- [YOUR TASK]: Search the records for the word "asignaturas" and report each line that has it.
(SUPPLIED RECORDS begins)
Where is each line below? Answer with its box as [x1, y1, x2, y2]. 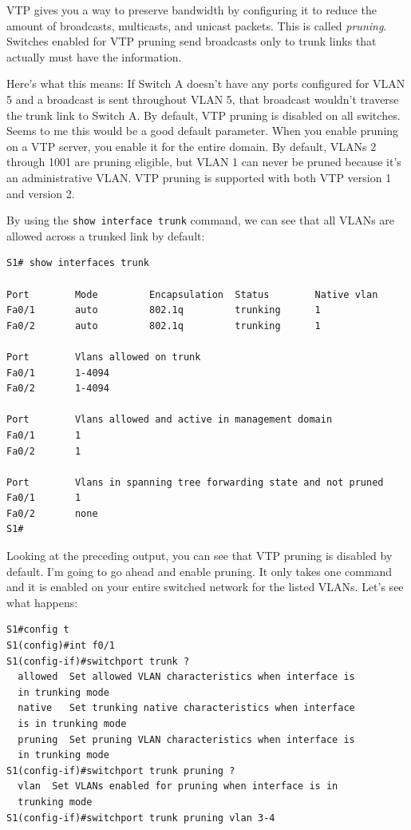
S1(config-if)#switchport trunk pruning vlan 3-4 [6, 812, 275, 824]
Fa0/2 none [6, 507, 98, 519]
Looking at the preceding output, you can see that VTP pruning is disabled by [6, 547, 393, 564]
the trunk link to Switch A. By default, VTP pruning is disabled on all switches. [6, 106, 401, 123]
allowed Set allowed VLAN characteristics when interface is [18, 671, 355, 683]
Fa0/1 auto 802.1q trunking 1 [6, 304, 321, 316]
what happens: [6, 594, 78, 610]
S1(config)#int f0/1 [6, 640, 116, 652]
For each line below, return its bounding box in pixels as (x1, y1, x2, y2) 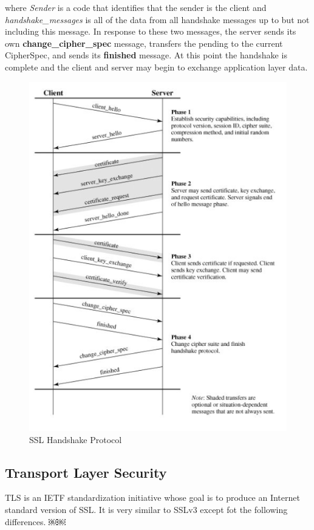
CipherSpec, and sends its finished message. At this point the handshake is (5, 49, 287, 61)
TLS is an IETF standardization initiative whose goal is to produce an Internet (5, 491, 300, 504)
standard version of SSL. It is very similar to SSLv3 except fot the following (5, 503, 288, 515)
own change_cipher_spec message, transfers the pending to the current (5, 36, 283, 49)
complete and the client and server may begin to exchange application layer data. (5, 60, 308, 73)
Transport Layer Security (5, 463, 167, 481)
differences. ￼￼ (5, 515, 66, 528)
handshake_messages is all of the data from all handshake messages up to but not (5, 13, 310, 26)
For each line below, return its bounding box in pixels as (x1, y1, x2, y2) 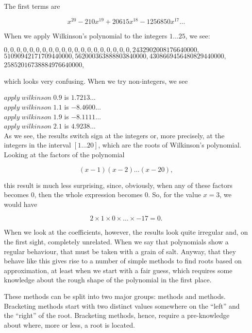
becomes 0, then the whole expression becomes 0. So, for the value (4, 189, 201, 200)
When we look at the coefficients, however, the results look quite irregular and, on (4, 227, 248, 237)
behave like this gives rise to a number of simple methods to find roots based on (4, 256, 242, 266)
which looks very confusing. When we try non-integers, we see (4, 75, 188, 86)
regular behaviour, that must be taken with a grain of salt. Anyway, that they (4, 246, 236, 256)
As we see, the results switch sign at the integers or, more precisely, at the (4, 130, 225, 140)
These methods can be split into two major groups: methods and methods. (4, 291, 226, 301)
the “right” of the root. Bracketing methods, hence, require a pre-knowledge (4, 310, 230, 320)
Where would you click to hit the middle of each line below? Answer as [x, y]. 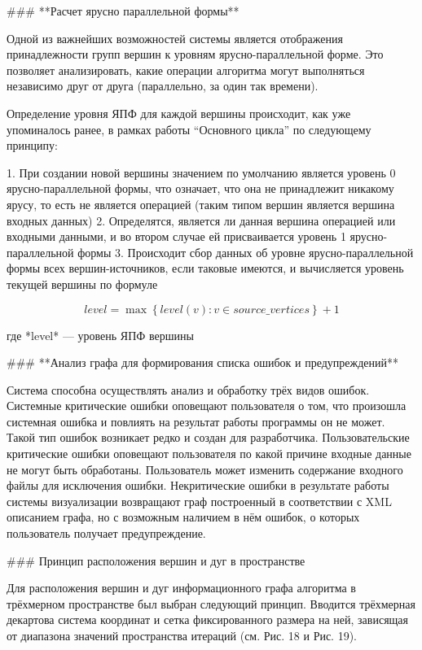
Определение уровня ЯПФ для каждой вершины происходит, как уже [179, 113]
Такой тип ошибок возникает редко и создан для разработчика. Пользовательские [208, 437]
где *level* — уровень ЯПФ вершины [100, 335]
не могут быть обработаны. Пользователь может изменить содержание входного [205, 469]
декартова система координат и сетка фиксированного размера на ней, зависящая [208, 619]
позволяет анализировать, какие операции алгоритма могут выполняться [186, 70]
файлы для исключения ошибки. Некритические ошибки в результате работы [198, 485]
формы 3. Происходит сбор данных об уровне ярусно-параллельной [246, 252]
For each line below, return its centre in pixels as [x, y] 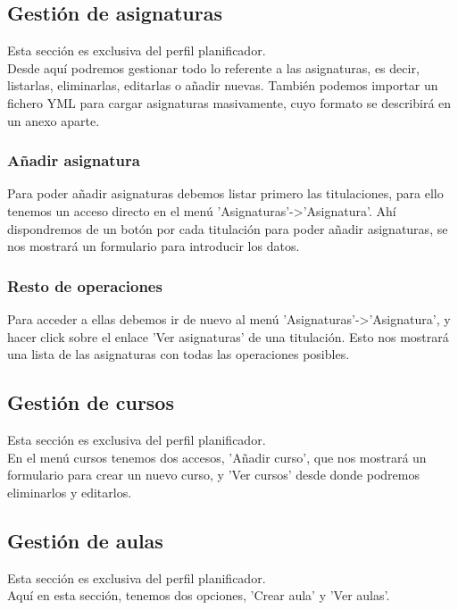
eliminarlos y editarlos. [70, 492]
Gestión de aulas [85, 540]
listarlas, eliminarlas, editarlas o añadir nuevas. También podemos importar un [223, 85]
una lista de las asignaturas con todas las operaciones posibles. [179, 354]
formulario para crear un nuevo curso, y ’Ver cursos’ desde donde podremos [213, 475]
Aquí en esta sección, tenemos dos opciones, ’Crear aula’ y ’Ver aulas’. [199, 595]
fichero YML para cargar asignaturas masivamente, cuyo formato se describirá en [229, 102]
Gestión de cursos [91, 402]
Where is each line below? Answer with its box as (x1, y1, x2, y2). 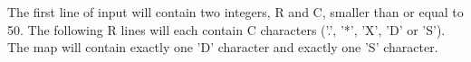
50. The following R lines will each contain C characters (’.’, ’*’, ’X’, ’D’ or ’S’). (7, 20, 446, 39)
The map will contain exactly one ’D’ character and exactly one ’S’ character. (7, 38, 438, 57)
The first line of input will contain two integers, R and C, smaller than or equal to (7, 3, 464, 21)
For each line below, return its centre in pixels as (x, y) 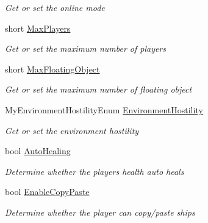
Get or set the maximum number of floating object (99, 89)
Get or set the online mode (55, 7)
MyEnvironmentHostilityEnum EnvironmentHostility (104, 109)
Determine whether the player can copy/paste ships (100, 212)
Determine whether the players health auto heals (95, 171)
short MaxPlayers (38, 28)
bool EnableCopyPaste (47, 192)
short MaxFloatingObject (52, 69)
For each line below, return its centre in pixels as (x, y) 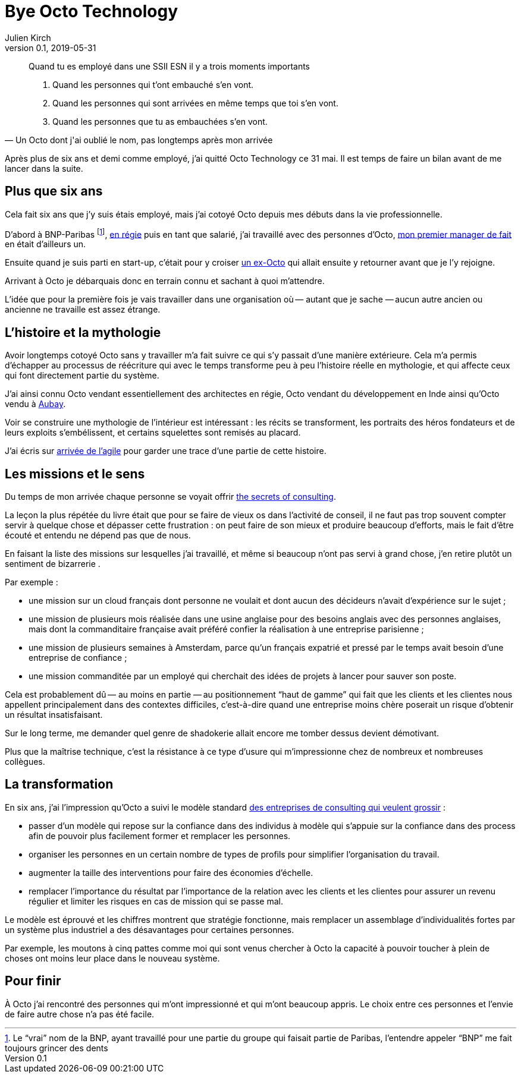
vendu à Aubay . (35, 404)
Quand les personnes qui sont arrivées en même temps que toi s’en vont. (195, 103)
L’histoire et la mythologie (83, 332)
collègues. (25, 761)
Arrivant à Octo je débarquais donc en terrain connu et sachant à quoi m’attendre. (165, 281)
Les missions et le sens (75, 474)
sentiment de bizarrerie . (53, 563)
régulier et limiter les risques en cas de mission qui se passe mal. (156, 901)
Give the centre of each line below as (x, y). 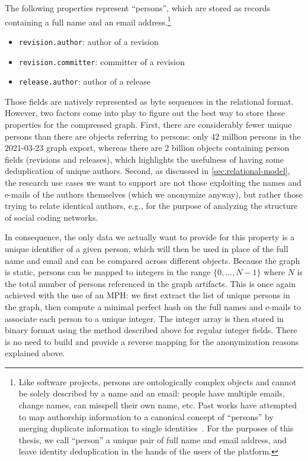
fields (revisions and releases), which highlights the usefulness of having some (145, 159)
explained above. (35, 353)
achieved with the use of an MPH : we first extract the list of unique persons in (147, 295)
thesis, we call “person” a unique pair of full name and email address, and (153, 439)
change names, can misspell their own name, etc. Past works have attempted (158, 405)
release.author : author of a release (84, 81)
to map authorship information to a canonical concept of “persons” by (146, 416)
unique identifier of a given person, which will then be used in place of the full (147, 248)
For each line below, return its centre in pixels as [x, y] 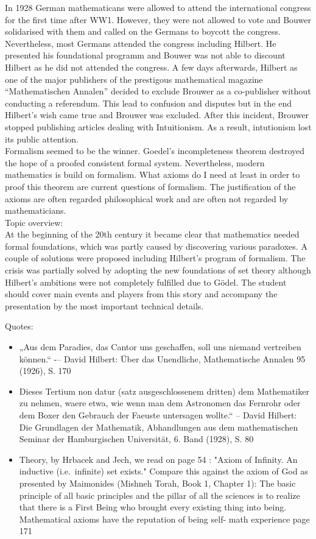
(SUPPLIED RECORDS ends)
- [EXERCISE ANSWER]:
una lista de las asignaturas con todas las operaciones posibles. [179, 354]
fichero YML para cargar asignaturas masivamente, cuyo formato se describirá en [229, 102]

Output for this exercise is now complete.